Fireworks over the Olympics pyrotechnics erupted when it was learned that part of the elaborate display broadcast to the world in the opening ceremony was faked, done digitally in 3-D computer graphics.

...

Even those at the city’s new Bird’s Nest National Stadium, where the Olympics are being held, viewed the fake footage from their seats as they watched on the stadium’s giant television screens, said Britain’s Sky News, in a story, “Olympic Fireworks Faked for TV.”

...

“Seeing how it worked out, it was still a bit too bright compared to the actual fireworks,” [Gao] Xiaolong[, head of the visual effects team for the ceremony] said in comments that appeared in the Daily Telegraph. “But most of the audience thought it was filmed live — so that was mission accomplished.”
Just when you think that your government ranks among the most deceitful in the world, the Olympics creates a reality check and lets you know what the competition's really like. At least 'mission accomplished' is now used to mean 'I have successfully defrauded a large number of people.' C'mon Team Bush! USA! USA!

3 comments:

nephos said...

Your title is so...apt

It is totally unfair of course, but somehow, where this sort of thing is totally, utterly unthinkable in a Western society, it is reasonable in China. Why?

Beth said...

Perhaps it is intent? In this case aren't they simply trying to create magic? And they are so pleased that they succeeded. It was quite a show! Not sure where the harm is?
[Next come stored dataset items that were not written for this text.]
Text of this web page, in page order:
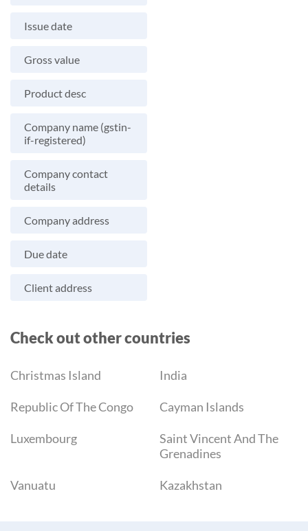
Issue date
Gross value
Product desc
Company name (gstin-
if-registered)
Company contact
details
Company address
Due date
Client address
Check out other countries
Christmas Island India
Republic Of The Congo Cayman Islands
Luxembourg
Saint Vincent And The
Grenadines
Vanuatu Kazakhstan
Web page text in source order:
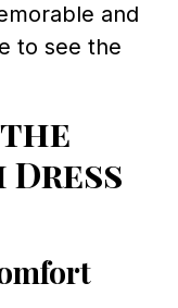
and
to see the
Dress
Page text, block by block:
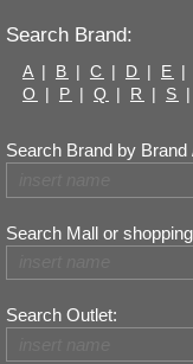
Search Brand:
A | B | C | D | E |
O | P | Q | R | S |
Search Brand by Brand
Search Mall or
Search Outlet:
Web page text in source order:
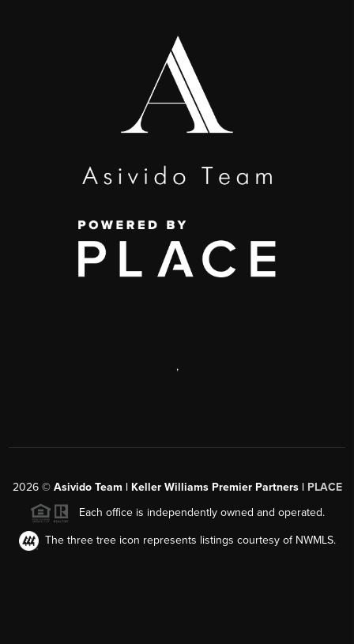
,
2026© Asivido Team | Keller Williams Premier Partners | PLACE
Each office is independently owned and operated.
The three tree icon represents listings courtesy of NWMLS.
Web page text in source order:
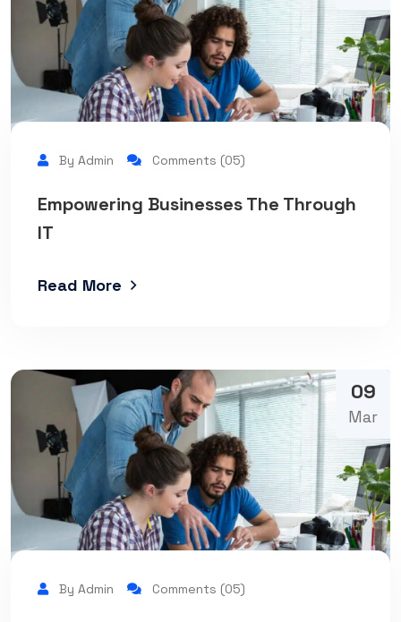
By Admin Comments (05)
Empowering Businesses The Through
IT
Read More
09
Mar
By Admin Comments (05)
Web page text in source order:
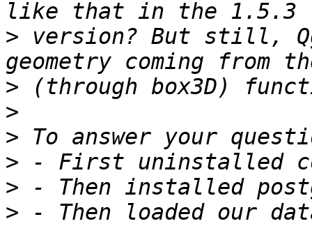
> version? But still,
>
>
>
>
>
> - Then loaded our
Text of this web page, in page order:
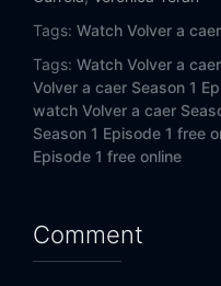
Tags: Watch Volver a
Tags: Watch Volver a
Volver a caer Season 1
watch Volver a caer
Season 1 Episode 1 free
Episode 1 free online
Comment
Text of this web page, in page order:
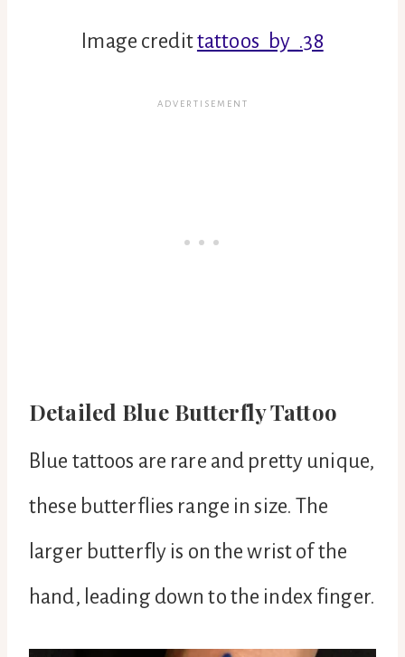
Image credittattoos_by_.38
Detailed Blue Butterfly Tattoo
Blue tattoos are rare and pretty unique,
these butterflies range in size. The
larger butterfly is on the wrist of the
hand, leading down to the index finger.
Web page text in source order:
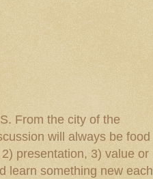
From the city of the
will always be food
presentation, 3) value or
learn something new each
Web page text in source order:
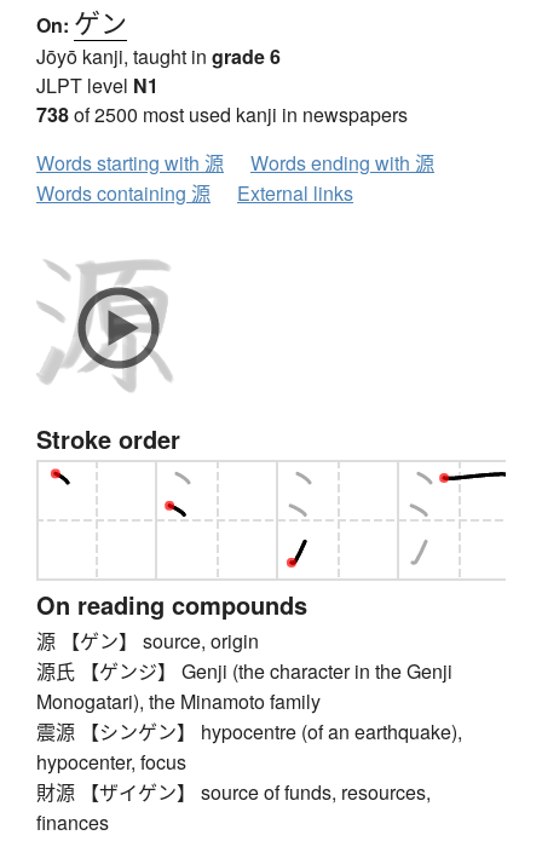
On: ゲン
Jōyō kanji, taught in grade 6
JLPT level N1
738of 2500 most used kanji in newspapers
Words starting with 源
Words ending with 源
Words containing 源
External links
Stroke order
On reading compounds
源 【ゲン】 source, origin
源氏 【ゲンジ】 Genji (the character in the Genji
Monogatari), the Minamoto family
震源 【シンゲン】 hypocentre (of an earthquake),
hypocenter, focus
財源 【ザイゲン】 source of funds, resources,
finances
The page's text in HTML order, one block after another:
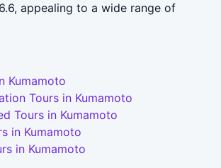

Rionn Fears Malechem said...

Fireworks is a Chinese art, and if anyone's entitled to digitally enhance them, it's the Chinese.

But no one is.

As an Olympic host country, China was competing for the amount of brouhaha they could create. And fireworks are part of that. They were misrepresenting their digital superpositions as these works of art on which nations compete -- every time I go to Canada, it seems, there's a bunch of other countries there competing with fireworks displays.

Fireworks are a particular thing. We don't allow athletes to be enhanced by drugs or prosthetics, because the isolation of particular things is fundamental to international competition on those things. Red China was essentially thumbing its nose at the concept of unenhanced presentation. It's a bad way to start an Olympics.